# Exponential functions

## Homework Statement

Solve the equation:
(1/9)^m = 81^m + 4

## Homework Equations

I know how to do a similar equation:
9^2p = 27^p-1

3^4p = 3^3p-1

cancel out the 3's because the base is the same.

4p = 3p-1
-3p -3p

1p = -1

## The Attempt at a Solution

I know how to do ones like that but when it comes to this I start to struggle with fractions. :'(.

I'm totally lost and cant even make an attempt to this equation. I'm not asking for the answer but just a maybe the first step or something to get me on the right path.

Related Precalculus Mathematics Homework Help News on Phys.org
How about converting some terms to powers of 9?

## Homework Statement

Solve the equation:
(1/9)^m = 81^m + 4

## Homework Equations

I know how to do a similar equation:
9^2p = 27^p-1

3^4p = 3^3p-1

cancel out the 3's because the base is the same.

4p = 3p-1
-3p -3p

1p = -1

## The Attempt at a Solution

I know how to do ones like that but when it comes to this I start to struggle with fractions. :'(.

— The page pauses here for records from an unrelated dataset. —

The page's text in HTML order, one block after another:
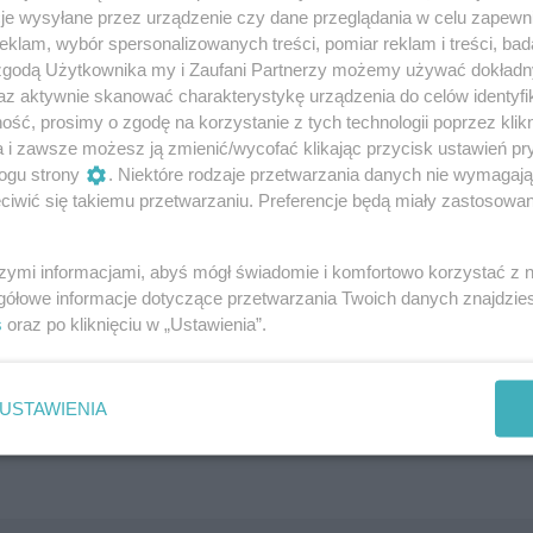
Góra, 2022. Kuratorka „Patrzcie na tę chwilę jak drga”,
do przyjęcia”, Berlin, 2022; „W jakim pięknym miejscu
Pracowała w dyplomacji publicznej w MSZ jako
Polskich w Kijowie (2008-2014) i w Sankt-
Sztuki w Łodzi (2021-2022). Członkini polskiej sekcji
events/918690953483017/
wysyłane przez urządzenie czy dane przeglądania w celu
wybór spersonalizowanych treści, pomiar reklam i treści,
Użytkownika my i Zaufani Partnerzy możemy używać
aktywnie skanować charakterystykę urządzenia do celów
prosimy o zgodę na korzystanie z tych technologii poprzez
i zawsze możesz ją zmienić/wycofać klikając przycisk ustawień
strony
. Niektóre rodzaje przetwarzania danych nie
się takiemu przetwarzaniu. Preferencje będą miały
informacjami, abyś mógł świadomie i komfortowo korzystać z
informacje dotyczące przetwarzania Twoich danych
oraz po kliknięciu w „Ustawienia”.
USTAWIENIA
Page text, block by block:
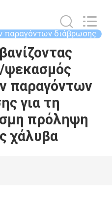
παραγόντων διάβρωσης
παραγόντων
για τη
πρόληψη
χάλυβα

I'm totally lost and cant even make an attempt to this equation. I'm not asking for the answer but just a maybe the first step or something to get me on the right path.
$$(\frac{1}{9})^m = 81^{m+4}$$

$$(9^{-1})^m = (9^2)^{m+4}$$

$$(9)^{-m} = (9)^{2m+8}$$

$$-m = 2m+8$$

$$-8 = 3m$$

$$m = - \frac{8}{3}$$

symbolipoint
Homework Helper
Gold Member
Corkey,

The way you manage your notation is very important: you wrote
(1/9)^m = 81^m + 4

2. Homework Equations
I know how to do a similar equation:
9^2p = 27^p-1

3^4p = 3^3p-1

cancel out the 3's because the base is the same.

4p = 3p-1
-3p -3p

1p = -1
which showed your original equation of difficulty to be very different from what you meant. In simple text-based expressiveness, you needed proper grouping saying (1/9)^m = 81^(m+4); The way you first wrote it, the "4" was not included as part of the exponent.